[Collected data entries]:
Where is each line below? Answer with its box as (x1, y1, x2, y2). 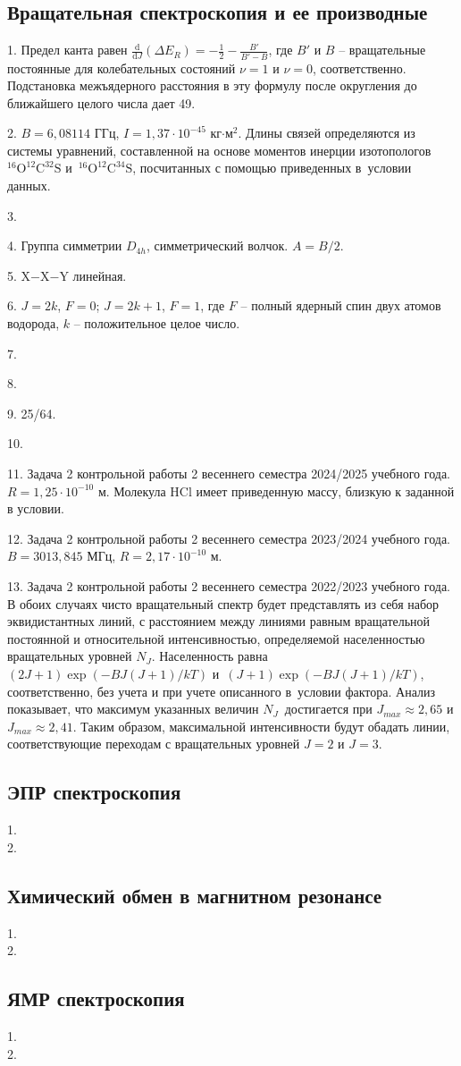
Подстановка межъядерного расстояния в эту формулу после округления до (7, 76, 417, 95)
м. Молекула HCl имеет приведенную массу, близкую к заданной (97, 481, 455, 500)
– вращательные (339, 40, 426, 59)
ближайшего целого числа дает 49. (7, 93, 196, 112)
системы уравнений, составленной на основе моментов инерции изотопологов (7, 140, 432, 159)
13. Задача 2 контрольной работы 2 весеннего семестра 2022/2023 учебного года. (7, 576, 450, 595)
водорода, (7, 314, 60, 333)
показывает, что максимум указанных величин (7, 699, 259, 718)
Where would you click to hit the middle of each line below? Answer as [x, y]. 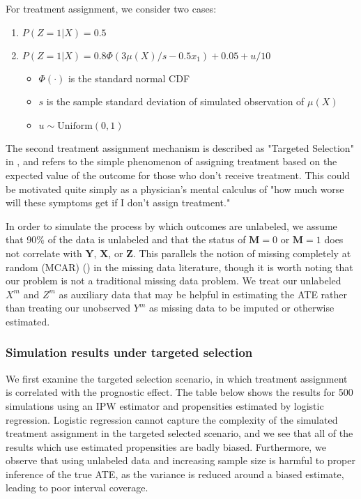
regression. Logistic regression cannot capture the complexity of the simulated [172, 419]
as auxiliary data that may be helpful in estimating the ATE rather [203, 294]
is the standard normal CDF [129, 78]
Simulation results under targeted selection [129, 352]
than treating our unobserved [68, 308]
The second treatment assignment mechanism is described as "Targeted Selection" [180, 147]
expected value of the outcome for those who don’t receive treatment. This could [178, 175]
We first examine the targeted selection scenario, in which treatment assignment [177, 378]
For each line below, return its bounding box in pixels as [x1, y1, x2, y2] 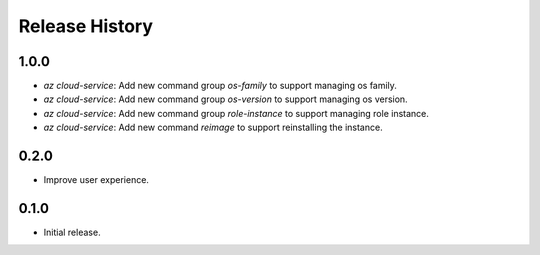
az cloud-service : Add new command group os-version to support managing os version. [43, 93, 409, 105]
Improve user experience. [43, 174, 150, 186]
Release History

---

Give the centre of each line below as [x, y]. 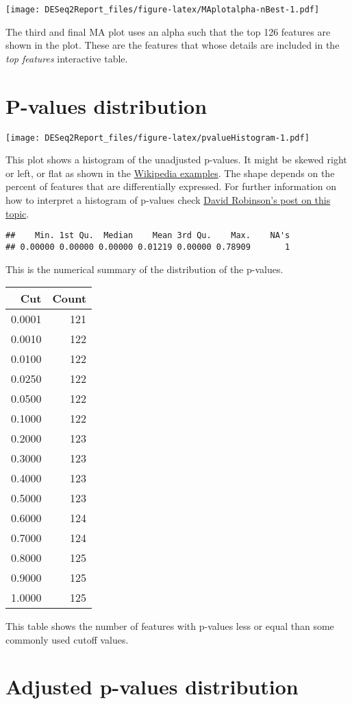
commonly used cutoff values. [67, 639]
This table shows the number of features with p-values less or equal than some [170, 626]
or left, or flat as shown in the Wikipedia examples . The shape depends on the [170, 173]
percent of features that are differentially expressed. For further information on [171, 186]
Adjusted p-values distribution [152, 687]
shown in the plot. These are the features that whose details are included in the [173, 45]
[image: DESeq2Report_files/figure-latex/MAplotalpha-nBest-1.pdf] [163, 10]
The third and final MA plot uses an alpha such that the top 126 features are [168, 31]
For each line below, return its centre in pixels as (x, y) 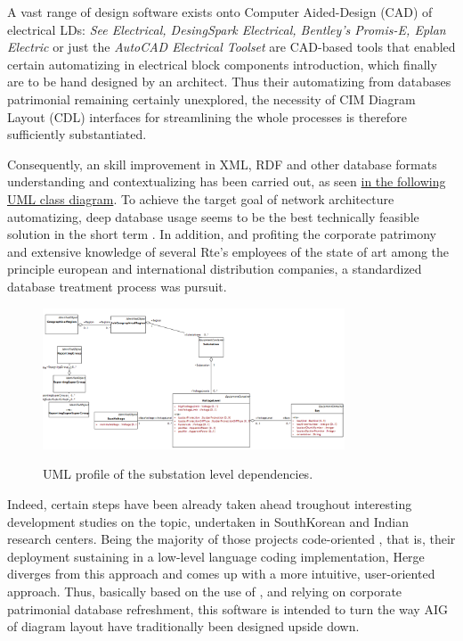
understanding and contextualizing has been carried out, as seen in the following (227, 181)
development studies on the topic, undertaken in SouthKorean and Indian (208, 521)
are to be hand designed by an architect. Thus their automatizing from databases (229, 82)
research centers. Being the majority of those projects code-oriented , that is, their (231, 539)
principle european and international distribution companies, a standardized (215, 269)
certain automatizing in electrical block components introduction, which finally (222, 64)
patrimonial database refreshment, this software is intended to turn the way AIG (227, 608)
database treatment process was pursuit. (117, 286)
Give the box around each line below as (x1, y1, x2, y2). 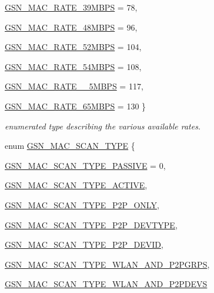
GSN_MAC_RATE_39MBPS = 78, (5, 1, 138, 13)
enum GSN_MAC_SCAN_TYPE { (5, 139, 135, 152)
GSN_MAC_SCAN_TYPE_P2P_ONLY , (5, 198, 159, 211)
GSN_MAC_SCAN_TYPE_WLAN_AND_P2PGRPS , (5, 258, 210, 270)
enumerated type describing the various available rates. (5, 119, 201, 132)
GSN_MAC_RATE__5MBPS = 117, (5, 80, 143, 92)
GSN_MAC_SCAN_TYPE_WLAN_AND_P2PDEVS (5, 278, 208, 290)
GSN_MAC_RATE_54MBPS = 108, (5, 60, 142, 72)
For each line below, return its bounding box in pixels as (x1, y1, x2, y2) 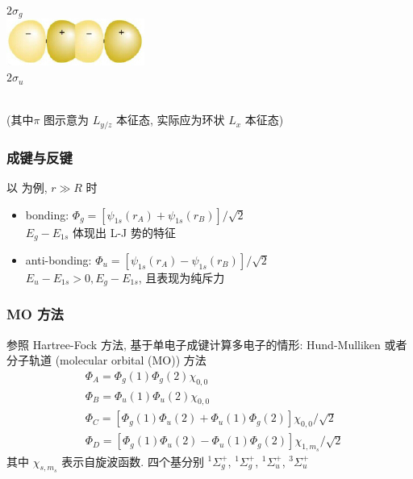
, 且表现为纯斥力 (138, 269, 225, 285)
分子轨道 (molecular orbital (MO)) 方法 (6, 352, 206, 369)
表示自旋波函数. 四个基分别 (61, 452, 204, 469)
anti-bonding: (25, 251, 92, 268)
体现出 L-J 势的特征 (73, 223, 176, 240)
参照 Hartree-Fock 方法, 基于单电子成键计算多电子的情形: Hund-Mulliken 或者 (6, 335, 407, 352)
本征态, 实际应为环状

[Task to carry out]: Beginning with the line above that contains "percent of features", copy each line exactly up to and including the line that contains "The third and", and go no further.

[Answer section]:
percent of features that are differentially expressed. For further information on [171, 186]
Adjusted p-values distribution [152, 687]
shown in the plot. These are the features that whose details are included in the [173, 45]
[image: DESeq2Report_files/figure-latex/MAplotalpha-nBest-1.pdf] [163, 10]
The third and final MA plot uses an alpha such that the top 126 features are [168, 31]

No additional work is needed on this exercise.